◆ **WHAT NEEDS TO BE DONE**:
A verbatim copy of the listing is the expected output.

◆ **DATA IN THIS EXERCISE**:
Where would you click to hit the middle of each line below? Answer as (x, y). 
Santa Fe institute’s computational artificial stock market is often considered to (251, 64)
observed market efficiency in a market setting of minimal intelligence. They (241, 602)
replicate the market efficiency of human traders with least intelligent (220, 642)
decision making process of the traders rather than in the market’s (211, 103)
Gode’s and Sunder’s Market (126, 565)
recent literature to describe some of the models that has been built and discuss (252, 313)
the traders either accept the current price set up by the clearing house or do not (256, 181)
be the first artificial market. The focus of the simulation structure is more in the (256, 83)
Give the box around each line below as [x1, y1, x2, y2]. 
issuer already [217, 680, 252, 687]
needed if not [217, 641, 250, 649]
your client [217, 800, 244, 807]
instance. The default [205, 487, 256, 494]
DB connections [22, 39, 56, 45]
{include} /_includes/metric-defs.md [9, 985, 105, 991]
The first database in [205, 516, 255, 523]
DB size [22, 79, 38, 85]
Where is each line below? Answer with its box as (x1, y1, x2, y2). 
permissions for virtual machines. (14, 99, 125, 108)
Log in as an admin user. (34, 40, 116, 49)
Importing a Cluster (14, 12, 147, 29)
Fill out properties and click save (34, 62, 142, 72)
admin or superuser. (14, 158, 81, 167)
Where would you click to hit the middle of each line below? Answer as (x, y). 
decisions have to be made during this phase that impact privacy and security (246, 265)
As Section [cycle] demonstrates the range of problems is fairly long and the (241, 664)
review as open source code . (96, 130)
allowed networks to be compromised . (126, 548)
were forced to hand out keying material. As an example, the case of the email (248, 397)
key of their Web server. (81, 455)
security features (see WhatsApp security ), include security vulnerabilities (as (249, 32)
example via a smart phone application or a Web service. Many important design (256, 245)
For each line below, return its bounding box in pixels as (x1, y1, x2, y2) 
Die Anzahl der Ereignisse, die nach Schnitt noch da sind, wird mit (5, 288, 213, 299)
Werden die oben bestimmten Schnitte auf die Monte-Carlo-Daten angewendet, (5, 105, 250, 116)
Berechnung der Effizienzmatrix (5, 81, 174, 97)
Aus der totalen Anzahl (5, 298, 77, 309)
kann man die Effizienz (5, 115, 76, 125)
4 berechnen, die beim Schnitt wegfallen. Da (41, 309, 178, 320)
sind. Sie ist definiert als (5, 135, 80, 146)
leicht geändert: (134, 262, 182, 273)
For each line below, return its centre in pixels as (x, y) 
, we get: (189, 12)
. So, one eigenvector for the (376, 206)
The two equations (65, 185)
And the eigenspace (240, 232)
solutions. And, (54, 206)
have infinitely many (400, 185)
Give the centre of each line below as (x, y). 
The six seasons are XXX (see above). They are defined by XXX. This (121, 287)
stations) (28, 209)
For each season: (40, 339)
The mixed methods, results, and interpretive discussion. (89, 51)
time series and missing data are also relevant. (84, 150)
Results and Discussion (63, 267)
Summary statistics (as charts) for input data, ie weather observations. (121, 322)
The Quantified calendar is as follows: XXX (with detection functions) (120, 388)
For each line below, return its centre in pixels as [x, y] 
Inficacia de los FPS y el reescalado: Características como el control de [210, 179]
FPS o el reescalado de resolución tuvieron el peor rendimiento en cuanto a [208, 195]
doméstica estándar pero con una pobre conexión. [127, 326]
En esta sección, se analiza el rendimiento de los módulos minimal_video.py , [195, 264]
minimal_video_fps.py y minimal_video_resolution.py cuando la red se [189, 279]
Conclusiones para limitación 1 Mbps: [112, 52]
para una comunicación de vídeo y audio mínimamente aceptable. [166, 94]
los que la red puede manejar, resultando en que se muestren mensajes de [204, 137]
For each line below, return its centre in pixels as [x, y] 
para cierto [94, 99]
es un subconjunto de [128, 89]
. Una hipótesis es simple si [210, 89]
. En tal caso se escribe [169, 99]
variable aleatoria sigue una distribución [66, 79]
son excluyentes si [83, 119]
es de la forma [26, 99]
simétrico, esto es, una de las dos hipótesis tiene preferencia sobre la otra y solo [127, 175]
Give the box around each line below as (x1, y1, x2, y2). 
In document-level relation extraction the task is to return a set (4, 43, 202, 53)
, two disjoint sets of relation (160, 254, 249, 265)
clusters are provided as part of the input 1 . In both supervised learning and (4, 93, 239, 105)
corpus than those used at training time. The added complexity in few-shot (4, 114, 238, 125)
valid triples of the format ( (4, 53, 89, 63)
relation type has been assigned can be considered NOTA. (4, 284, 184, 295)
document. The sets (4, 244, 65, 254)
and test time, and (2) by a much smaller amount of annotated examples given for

◆ **WORKED SOLUTION**:
Where would you click to hit the middle of each line below? Answer as (x, y). 
Santa Fe institute’s computational artificial stock market is often considered to (251, 64)
observed market efficiency in a market setting of minimal intelligence. They (241, 602)
replicate the market efficiency of human traders with least intelligent (220, 642)
decision making process of the traders rather than in the market’s (211, 103)
Gode’s and Sunder’s Market (126, 565)
recent literature to describe some of the models that has been built and discuss (252, 313)
the traders either accept the current price set up by the clearing house or do not (256, 181)
be the first artificial market. The focus of the simulation structure is more in the (256, 83)
Give the box around each line below as [x1, y1, x2, y2]. 
issuer already [217, 680, 252, 687]
needed if not [217, 641, 250, 649]
your client [217, 800, 244, 807]
instance. The default [205, 487, 256, 494]
DB connections [22, 39, 56, 45]
{include} /_includes/metric-defs.md [9, 985, 105, 991]
The first database in [205, 516, 255, 523]
DB size [22, 79, 38, 85]
Where is each line below? Answer with its box as (x1, y1, x2, y2). 
permissions for virtual machines. (14, 99, 125, 108)
Log in as an admin user. (34, 40, 116, 49)
Importing a Cluster (14, 12, 147, 29)
Fill out properties and click save (34, 62, 142, 72)
admin or superuser. (14, 158, 81, 167)
Where would you click to hit the middle of each line below? Answer as (x, y). 
decisions have to be made during this phase that impact privacy and security (246, 265)
As Section [cycle] demonstrates the range of problems is fairly long and the (241, 664)
review as open source code . (96, 130)
allowed networks to be compromised . (126, 548)
were forced to hand out keying material. As an example, the case of the email (248, 397)
key of their Web server. (81, 455)
security features (see WhatsApp security ), include security vulnerabilities (as (249, 32)
example via a smart phone application or a Web service. Many important design (256, 245)
For each line below, return its bounding box in pixels as (x1, y1, x2, y2) 
Die Anzahl der Ereignisse, die nach Schnitt noch da sind, wird mit (5, 288, 213, 299)
Werden die oben bestimmten Schnitte auf die Monte-Carlo-Daten angewendet, (5, 105, 250, 116)
Berechnung der Effizienzmatrix (5, 81, 174, 97)
Aus der totalen Anzahl (5, 298, 77, 309)
kann man die Effizienz (5, 115, 76, 125)
4 berechnen, die beim Schnitt wegfallen. Da (41, 309, 178, 320)
sind. Sie ist definiert als (5, 135, 80, 146)
leicht geändert: (134, 262, 182, 273)
For each line below, return its centre in pixels as (x, y) 
, we get: (189, 12)
. So, one eigenvector for the (376, 206)
The two equations (65, 185)
And the eigenspace (240, 232)
solutions. And, (54, 206)
have infinitely many (400, 185)
Give the centre of each line below as (x, y). 
The six seasons are XXX (see above). They are defined by XXX. This (121, 287)
stations) (28, 209)
For each season: (40, 339)
The mixed methods, results, and interpretive discussion. (89, 51)
time series and missing data are also relevant. (84, 150)
Results and Discussion (63, 267)
Summary statistics (as charts) for input data, ie weather observations. (121, 322)
The Quantified calendar is as follows: XXX (with detection functions) (120, 388)
For each line below, return its centre in pixels as [x, y] 
Inficacia de los FPS y el reescalado: Características como el control de [210, 179]
FPS o el reescalado de resolución tuvieron el peor rendimiento en cuanto a [208, 195]
doméstica estándar pero con una pobre conexión. [127, 326]
En esta sección, se analiza el rendimiento de los módulos minimal_video.py , [195, 264]
minimal_video_fps.py y minimal_video_resolution.py cuando la red se [189, 279]
Conclusiones para limitación 1 Mbps: [112, 52]
para una comunicación de vídeo y audio mínimamente aceptable. [166, 94]
los que la red puede manejar, resultando en que se muestren mensajes de [204, 137]
For each line below, return its centre in pixels as [x, y] 
para cierto [94, 99]
es un subconjunto de [128, 89]
. Una hipótesis es simple si [210, 89]
. En tal caso se escribe [169, 99]
variable aleatoria sigue una distribución [66, 79]
son excluyentes si [83, 119]
es de la forma [26, 99]
simétrico, esto es, una de las dos hipótesis tiene preferencia sobre la otra y solo [127, 175]
Give the box around each line below as (x1, y1, x2, y2). 
In document-level relation extraction the task is to return a set (4, 43, 202, 53)
, two disjoint sets of relation (160, 254, 249, 265)
clusters are provided as part of the input 1 . In both supervised learning and (4, 93, 239, 105)
corpus than those used at training time. The added complexity in few-shot (4, 114, 238, 125)
valid triples of the format ( (4, 53, 89, 63)
relation type has been assigned can be considered NOTA. (4, 284, 184, 295)
document. The sets (4, 244, 65, 254)
and test time, and (2) by a much smaller amount of annotated examples given for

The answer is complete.